In this section we will explore an example how to create extension methods that provide similar functionality to the standard LINQ methods.

In [None]:
// All the methods are generic, so they would work with any type, while providing type safety.
// All the methods are extension methods.
// Arguments are Funcs, since they are either projection or predicate functions.
// Usage of yield is optional, but it does provide better performance.
// Methods should return enumerables, where appropriate, so they could be chained.

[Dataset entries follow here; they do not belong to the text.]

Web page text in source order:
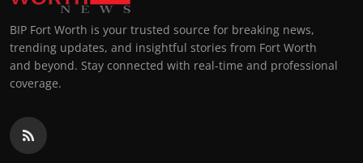
BIP Fort Worth is your trusted source for breaking news,
trending updates, and insightful stories from Fort Worth
and beyond. Stay connected with real-time and professional
coverage.
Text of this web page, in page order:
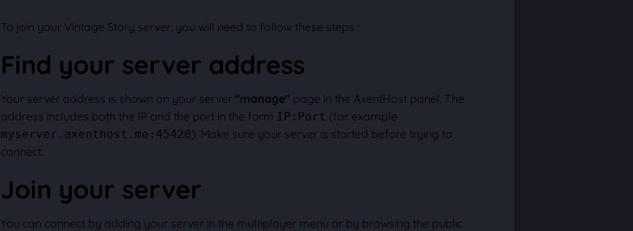
To join your Vintage Story server, you will need to follow these steps :
Find your server address
Your server address is shown on your server "manage" page in the AxentHost panel. The
address includes both the IP and the port in the form IP:Port (for example
myserver.axenthost.me:45420). Make sure your server is started before trying to
connect.
Join your server
You can connect by adding your server in the multiplayer menu or by browsing the public
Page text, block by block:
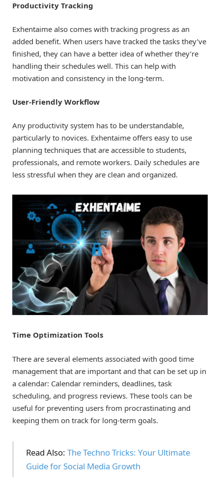
Productivity Tracking
Exhentaime also comes with tracking progress as an
added benefit. When users have tracked the tasks they’ve
finished, they can have a better idea of whether they’re
handling their schedules well. This can help with
motivation and consistency in the long-term.
User-Friendly Workflow
Any productivity system has to be understandable,
particularly to novices. Exhentaime offers easy to use
planning techniques that are accessible to students,
professionals, and remote workers. Daily schedules are
less stressful when they are clean and organized.
Time Optimization Tools
There are several elements associated with good time
management that are important and that can be set up in
a calendar: Calendar reminders, deadlines, task
scheduling, and progress reviews. These tools can be
useful for preventing users from procrastinating and
keeping them on track for long-term goals.
Read Also:The Techno Tricks: Your Ultimate
Guide for Social Media Growth
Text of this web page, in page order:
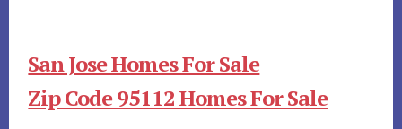
San Jose Homes For Sale
Zip Code 95112 Homes For Sale
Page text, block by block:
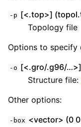
-p [<.top>]
Topology file
Options to specify
-o [<.gro/.g96/
Structure file:
Other options:
-box <vector> (0

public static IEnumerable<T> Where<T>(
    this IEnumerable<T> source, 
    Func<T, bool> predicate)
{
    Console.WriteLine("Where called");

    foreach (var item in source)
    {
        if (predicate(item))
        {
            yield return item;
        }
    }
}

public static T FirstOrDefault<T>(
    this IEnumerable<T> source,
    Func<T, bool> predicate)
{
    Console.WriteLine("FirstOrDefault called");

    foreach (var item in source)
    {
        if (predicate(item))
        {
            return item;
        }
    }

    return default(T);
}

public static IEnumerable<TTarget> Select<TSource, TTarget>(
    this IEnumerable<TSource> source,
    Func<TSource, TTarget> projection
)
{
    Console.WriteLine("Select called");

    foreach (var item in source)
    {
        yield return projection(item);
    }
}

// Trying out the above defined methods

// Due to the way how notebook works, only the calls in this cell will use these custom methods.
// In typical development scenario, these methods could be used by having the `using` directive
// with the namespace of class where these methods are defined.

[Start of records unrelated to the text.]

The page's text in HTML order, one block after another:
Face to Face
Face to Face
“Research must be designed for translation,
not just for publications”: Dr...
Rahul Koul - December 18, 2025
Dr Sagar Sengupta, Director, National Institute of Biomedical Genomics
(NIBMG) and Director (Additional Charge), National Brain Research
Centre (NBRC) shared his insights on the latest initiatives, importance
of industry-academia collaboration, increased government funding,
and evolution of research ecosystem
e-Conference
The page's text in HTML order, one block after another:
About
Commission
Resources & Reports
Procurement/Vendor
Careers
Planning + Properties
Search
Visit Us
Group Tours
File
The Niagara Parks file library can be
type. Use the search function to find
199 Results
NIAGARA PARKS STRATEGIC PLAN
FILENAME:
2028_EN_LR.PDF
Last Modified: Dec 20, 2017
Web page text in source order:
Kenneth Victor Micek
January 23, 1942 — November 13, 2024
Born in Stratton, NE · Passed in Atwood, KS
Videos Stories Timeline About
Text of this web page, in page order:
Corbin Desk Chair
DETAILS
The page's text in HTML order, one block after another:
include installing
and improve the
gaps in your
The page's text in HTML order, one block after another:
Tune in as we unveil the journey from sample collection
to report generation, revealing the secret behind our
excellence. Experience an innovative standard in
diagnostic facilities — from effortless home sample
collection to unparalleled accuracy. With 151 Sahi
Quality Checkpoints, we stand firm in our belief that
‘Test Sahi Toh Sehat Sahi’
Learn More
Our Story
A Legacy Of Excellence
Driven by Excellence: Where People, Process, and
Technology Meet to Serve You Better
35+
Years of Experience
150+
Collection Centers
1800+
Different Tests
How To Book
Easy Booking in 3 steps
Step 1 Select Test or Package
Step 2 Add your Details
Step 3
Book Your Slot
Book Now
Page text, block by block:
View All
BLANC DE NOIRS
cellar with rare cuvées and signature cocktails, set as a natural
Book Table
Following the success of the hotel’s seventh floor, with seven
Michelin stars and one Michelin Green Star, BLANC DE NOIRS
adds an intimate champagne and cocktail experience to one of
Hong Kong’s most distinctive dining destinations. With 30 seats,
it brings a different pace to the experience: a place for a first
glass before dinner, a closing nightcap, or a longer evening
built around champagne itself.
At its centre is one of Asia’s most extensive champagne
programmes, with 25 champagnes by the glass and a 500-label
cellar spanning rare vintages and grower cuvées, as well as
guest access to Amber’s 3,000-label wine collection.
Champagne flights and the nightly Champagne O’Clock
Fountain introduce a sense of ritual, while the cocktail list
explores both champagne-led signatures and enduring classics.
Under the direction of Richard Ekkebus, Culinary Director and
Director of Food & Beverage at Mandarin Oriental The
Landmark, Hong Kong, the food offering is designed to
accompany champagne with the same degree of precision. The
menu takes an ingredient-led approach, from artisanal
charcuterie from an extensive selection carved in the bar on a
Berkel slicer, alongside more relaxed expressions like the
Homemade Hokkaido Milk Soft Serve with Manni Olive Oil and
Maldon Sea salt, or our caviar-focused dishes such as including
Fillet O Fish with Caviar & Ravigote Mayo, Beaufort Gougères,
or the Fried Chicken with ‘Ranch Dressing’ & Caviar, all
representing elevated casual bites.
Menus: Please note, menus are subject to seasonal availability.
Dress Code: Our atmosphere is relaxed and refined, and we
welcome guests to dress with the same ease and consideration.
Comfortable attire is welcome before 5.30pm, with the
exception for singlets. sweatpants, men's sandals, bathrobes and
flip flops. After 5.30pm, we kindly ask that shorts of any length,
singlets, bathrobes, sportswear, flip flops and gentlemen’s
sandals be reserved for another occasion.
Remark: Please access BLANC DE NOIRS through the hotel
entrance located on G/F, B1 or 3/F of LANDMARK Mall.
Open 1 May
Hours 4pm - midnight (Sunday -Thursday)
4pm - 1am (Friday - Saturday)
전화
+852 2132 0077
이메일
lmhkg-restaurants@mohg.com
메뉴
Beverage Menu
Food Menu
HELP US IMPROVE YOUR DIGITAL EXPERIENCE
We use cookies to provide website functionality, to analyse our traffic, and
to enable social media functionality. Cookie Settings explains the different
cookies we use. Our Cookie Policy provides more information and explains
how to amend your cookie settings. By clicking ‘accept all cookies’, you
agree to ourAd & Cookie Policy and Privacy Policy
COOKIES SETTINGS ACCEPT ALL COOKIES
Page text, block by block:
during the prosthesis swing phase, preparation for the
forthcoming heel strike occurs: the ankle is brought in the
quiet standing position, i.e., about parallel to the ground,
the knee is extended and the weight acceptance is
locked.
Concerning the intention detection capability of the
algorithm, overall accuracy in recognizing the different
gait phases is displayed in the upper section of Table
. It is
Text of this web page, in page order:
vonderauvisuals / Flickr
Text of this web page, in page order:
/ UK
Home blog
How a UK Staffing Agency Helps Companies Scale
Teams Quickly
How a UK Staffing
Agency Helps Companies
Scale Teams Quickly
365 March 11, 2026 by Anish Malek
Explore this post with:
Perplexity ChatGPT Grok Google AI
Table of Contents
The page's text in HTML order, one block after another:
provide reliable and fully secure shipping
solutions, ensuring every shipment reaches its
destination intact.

data.Where(p => p.FirstName.StartsWith("D")).DisplayTable();

// Chaining these methods
data.Where(x => x.Age > 30).Select(x => x.FirstName).FirstOrDefault();

## Exercises to try out LINQ

Using the `data` list defined in the first cell and `Linq` extension methods, try doing the exercises below. 

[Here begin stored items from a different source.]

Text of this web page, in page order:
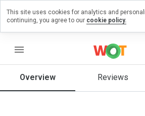
menu
Overview Reviews
a
on
How
This site uses cookies for analytics and
continuing, you agree to our cookie policy.
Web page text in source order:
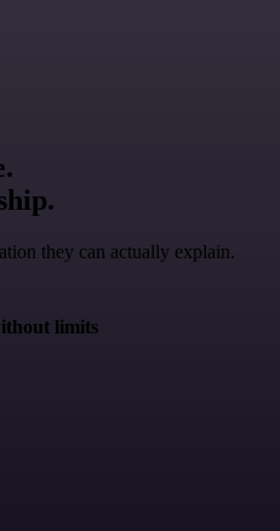
they can actually explain.
limits
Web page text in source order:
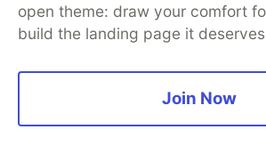
1
Like
? :p
open theme: draw your comfort
build the landing page it
Join Now
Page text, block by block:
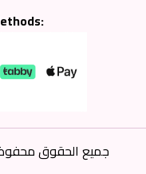
جميع الحقوق محفوظة
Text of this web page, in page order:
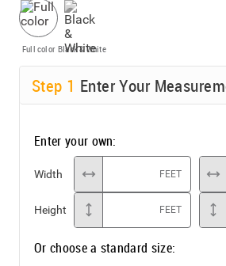
Full color Black & White
Step 1 Enter Your
Enter your own:
Width FEET
Height FEET
Or choose a standard size:
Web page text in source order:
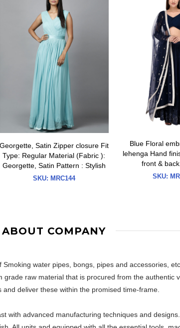
Georgette, Satin Zipper closure Fit
Type: Regular Material (Fabric ):
Georgette, Satin Pattern : Stylish
SKU: MRC144
Blue Floral
lehenga Hand
front &
SKU:
ABOUT COMPANY
water pipes, bongs, pipes and accessories,
raw material that is procured from the
and deliver these within the promised time-frame.
with advanced manufacturing techniques and
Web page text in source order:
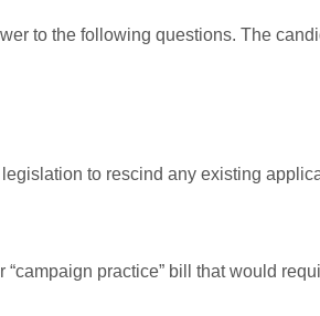
to the following questions. The
to rescind any existing
practice” bill that would
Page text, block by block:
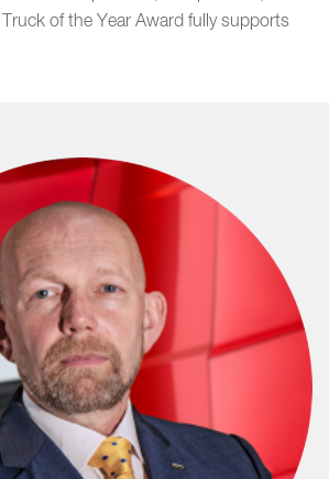
of the Year Award fully supports
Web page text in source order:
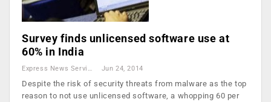
Survey finds unlicensed software use at
60% in India
Jun 24, 2014
Despite the risk of security threats from malware as the top
reason to not use unlicensed software, a whopping 60 per
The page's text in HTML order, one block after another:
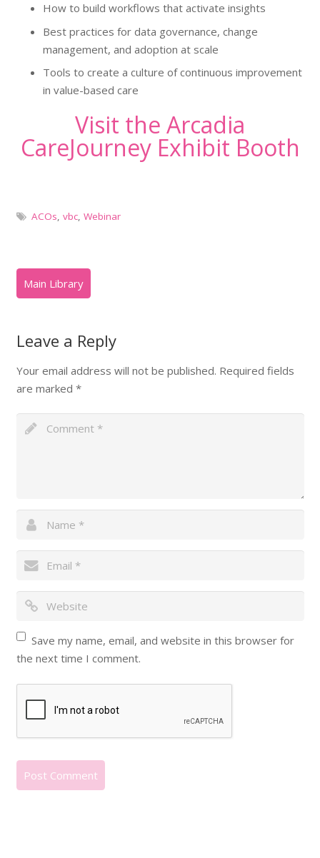
How to build workflows that activate insights
Best practices for data governance, change
management, and adoption at scale
Tools to create a culture of continuous improvement
in value-based care
Visit the Arcadia
CareJourney Exhibit Booth
ACOs vbc, Webinar
Leave a Reply
Your email address will not be published. Required fields
are marked *
Save my name, email, and website in this browser for
the next time I comment.
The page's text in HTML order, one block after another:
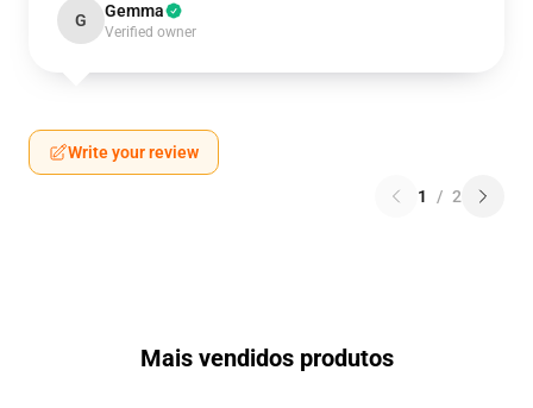
G Gemma
Verified owner
Write your review
1 / 2
Mais vendidos produtos
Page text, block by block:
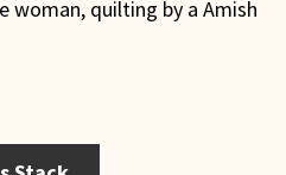
woman, quilting by a Amish
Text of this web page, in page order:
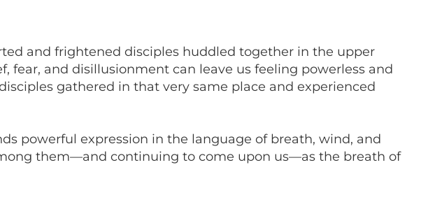
and frightened disciples huddled together in the upper
fear, and disillusionment can leave us feeling powerless and
gathered in that very same place and experienced
powerful expression in the language of breath, wind, and
them—and continuing to come upon us—as the breath of
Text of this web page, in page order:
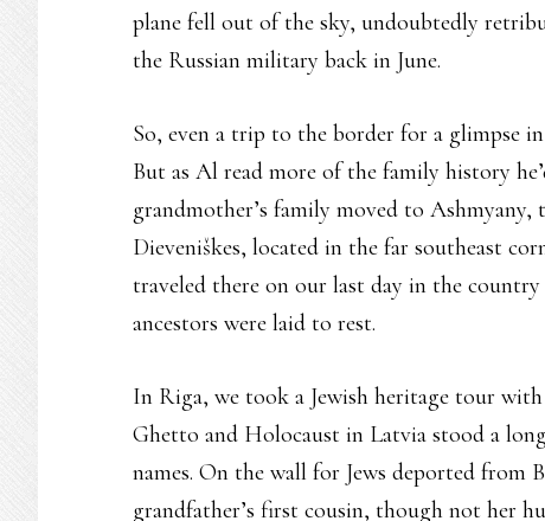
plane fell out of the sky, undoubtedly
the Russian military back in June.
So, even a trip to the border for a glimpse
But as Al read more of the family history
grandmother’s family moved to
Dieveniškes, located in the far southeast
traveled there on our last day in the country
ancestors were laid to rest.
In Riga, we took a Jewish heritage tour
Ghetto and Holocaust in Latvia stood a
names. On the wall for Jews deported from
grandfather’s first cousin, though not her
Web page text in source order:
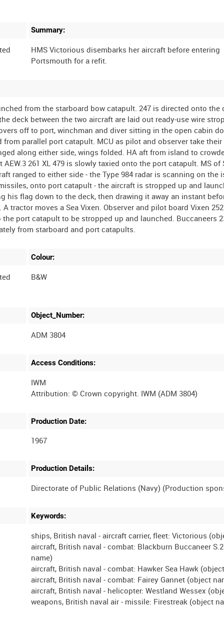
Summary:
HMS Victorious disembarks her aircraft before entering
from the starboard bow catapult. 247 is directed onto the
deck between the two aircraft are laid out ready-use wire
off to port, winchman and diver sitting in the open cabin
parallel port catapult. MCU as pilot and observer take
along either side, wings folded. HA aft from island to
261 XL 479 is slowly taxied onto the port catapult. MS of
ranged to either side - the Type 984 radar is scanning on the
onto port catapult - the aircraft is stropped up and
his flag down to the deck, then drawing it away an instant
tractor moves a Sea Vixen. Observer and pilot board Vixen
port catapult to be stropped up and launched. Buccaneers
Colour:
B&W
Object_Number:
ADM 3804
Access Conditions:
IWM
Production Date:
1967
Production Details:
Keywords:
ships, British naval - aircraft carrier, fleet: Victorious
aircraft, British naval - combat: Blackburn Buccaneer
name)
aircraft, British naval - combat: Hawker Sea Hawk
aircraft, British naval - combat: Fairey Gannet (object
aircraft, British naval - helicopter: Westland Wessex
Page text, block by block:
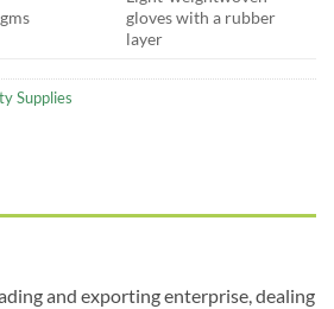
gloves with a rubber
layer
Supplies
and exporting enterprise, dealing
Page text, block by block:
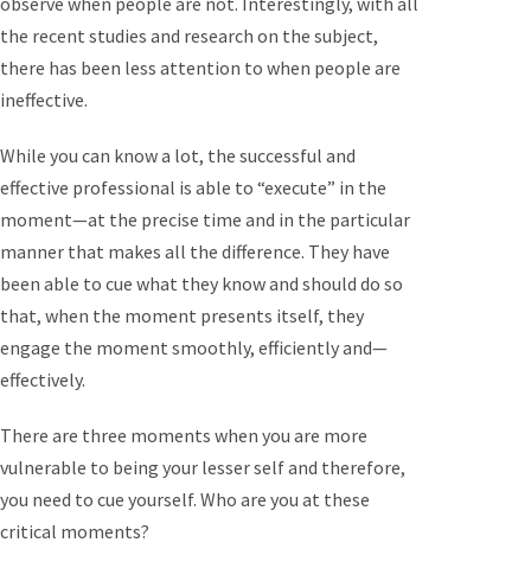
the recent studies and research on the subject,
there has been less attention to when people are
ineffective.
While you can know a lot, the successful and
effective professional is able to “execute” in the
moment—at the precise time and in the particular
manner that makes all the difference. They have
been able to cue what they know and should do so
that, when the moment presents itself, they
engage the moment smoothly, efficiently and—
effectively.
There are three moments when you are more
vulnerable to being your lesser self and therefore,
you need to cue yourself. Who are you at these
critical moments?

*It may not be possible to complete every single exercise with absolutely pure single statement `Linq`.*

1. Find the most common last name.
2. Find the person whose first name and last name together are the longest.
3. Find the oldest person by each last name. 
4. Check if there is more than 1 person of the same age.
5. Check if there is more than 1 person with the same first and last name combination.
6. Find the average last name length.
7. Return the `{FirstName} {LastName}` of the people with top 3 oldest ages (assume that there can be multiple people of the same age).
8. Find the second oldest person.
9. Calculate the occurrences of letters in people's names. 
10. Construct the string of 5 most common first name letters ordered descending.